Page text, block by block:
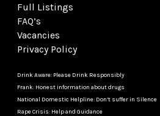
Full Listings
FAQ’s
Vacancies
Privacy Policy
Drink Aware: Please Drink Responsibly
Frank: Honest information about drugs
National Domestic Helpline: Don’t suffer in Silence
Rape Crisis: Help and Guidance
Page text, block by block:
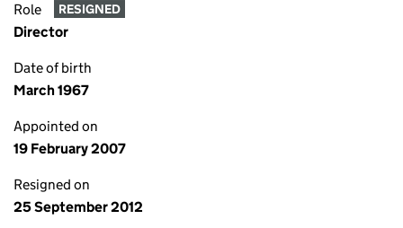
Role RESIGNED
Director
Date of birth
March 1967
Appointed on
19 February 2007
Resigned on
25 September 2012
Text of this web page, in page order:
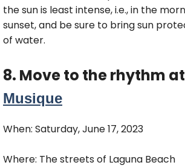
the sun is least intense, i.e., in the
sunset, and be sure to bring sun
of water.
8. Move to the rhythm at
Musique
When: Saturday, June 17, 2023
Where: The streets of Laguna Beach
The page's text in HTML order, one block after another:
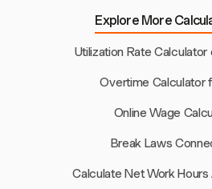
Explore More
Utilization Rate
Overtime Calculator
Online Wage
Break Laws
Calculate Net Work
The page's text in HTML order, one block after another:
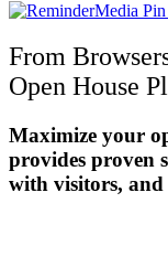
From
Open House
Maximize your
provides proven
with visitors, and
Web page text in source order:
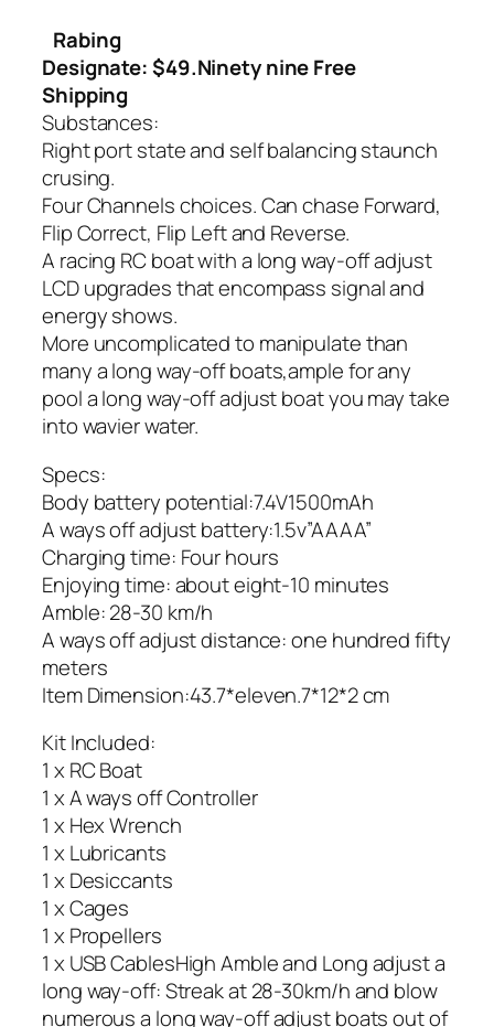
Rabing
Designate: $49.Ninety nine Free
Shipping
Substances:
Right port state and self balancing staunch
crusing.
Four Channels choices. Can chase Forward,
Flip Correct, Flip Left and Reverse.
A racing RC boat with a long way-off adjust
LCD upgrades that encompass signal and
energy shows.
More uncomplicated to manipulate than
many a long way-off boats,ample for any
pool a long way-off adjust boat you may take
into wavier water.
Specs:
Body battery potential:7.4V1500mAh
A ways off adjust battery:1.5v”AAAA”
Charging time: Four hours
Enjoying time: about eight-10 minutes
Amble: 28-30 km/h
A ways off adjust distance: one hundred fifty
meters
Item Dimension:43.7*eleven.7*12*2 cm
Kit Included:
1 x RC Boat
1 x A ways off Controller
1 x Hex Wrench
1 x Lubricants
1 x Desiccants
1 x Cages
1 x Propellers
1 x USB CablesHigh Amble and Long adjust a
long way-off: Streak at 28-30km/h and blow
numerous a long way-off adjust boats out of
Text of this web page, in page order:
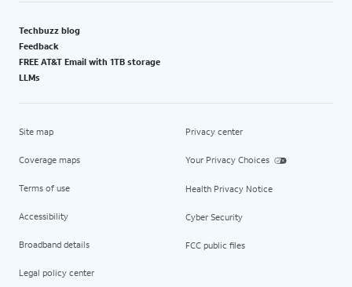
Techbuzz blog
Feedback
FREE AT&T Email with 1TB storage
LLMs
Site map
Coverage maps
Terms of use
Accessibility
Broadband details
Legal policy center
Privacy center
Your Privacy Choices
Health Privacy Notice
Cyber Security
FCC public files
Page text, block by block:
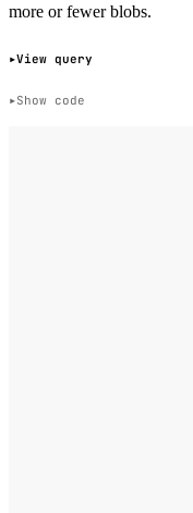
more or fewer blobs.
View query
Show code
---+---
**WHAT IS REQUIRED**
Set down the entries above again exactly, minus any image.

**SOLUTION TO THIS EXERCISE**
Page text, block by block:
Full Listings
FAQ’s
Vacancies
Privacy Policy
Drink Aware: Please Drink Responsibly
Frank: Honest information about drugs
National Domestic Helpline: Don’t suffer in Silence
Rape Crisis: Help and Guidance
Page text, block by block:
Role RESIGNED
Director
Date of birth
March 1967
Appointed on
19 February 2007
Resigned on
25 September 2012
Text of this web page, in page order:
the sun is least intense, i.e., in the
sunset, and be sure to bring sun
of water.
8. Move to the rhythm at
Musique
When: Saturday, June 17, 2023
Where: The streets of Laguna Beach
The page's text in HTML order, one block after another:
Explore More
Utilization Rate
Overtime Calculator
Online Wage
Break Laws
Calculate Net Work
The page's text in HTML order, one block after another:
From
Open House
Maximize your
provides proven
with visitors, and
Web page text in source order:
Rabing
Designate: $49.Ninety nine Free
Shipping
Substances:
Right port state and self balancing staunch
crusing.
Four Channels choices. Can chase Forward,
Flip Correct, Flip Left and Reverse.
A racing RC boat with a long way-off adjust
LCD upgrades that encompass signal and
energy shows.
More uncomplicated to manipulate than
many a long way-off boats,ample for any
pool a long way-off adjust boat you may take
into wavier water.
Specs:
Body battery potential:7.4V1500mAh
A ways off adjust battery:1.5v”AAAA”
Charging time: Four hours
Enjoying time: about eight-10 minutes
Amble: 28-30 km/h
A ways off adjust distance: one hundred fifty
meters
Item Dimension:43.7*eleven.7*12*2 cm
Kit Included:
1 x RC Boat
1 x A ways off Controller
1 x Hex Wrench
1 x Lubricants
1 x Desiccants
1 x Cages
1 x Propellers
1 x USB CablesHigh Amble and Long adjust a
long way-off: Streak at 28-30km/h and blow
numerous a long way-off adjust boats out of
Text of this web page, in page order:
Techbuzz blog
Feedback
FREE AT&T Email with 1TB storage
LLMs
Site map
Coverage maps
Terms of use
Accessibility
Broadband details
Legal policy center
Privacy center
Your Privacy Choices
Health Privacy Notice
Cyber Security
FCC public files
Page text, block by block:
more or fewer blobs.
View query
Show code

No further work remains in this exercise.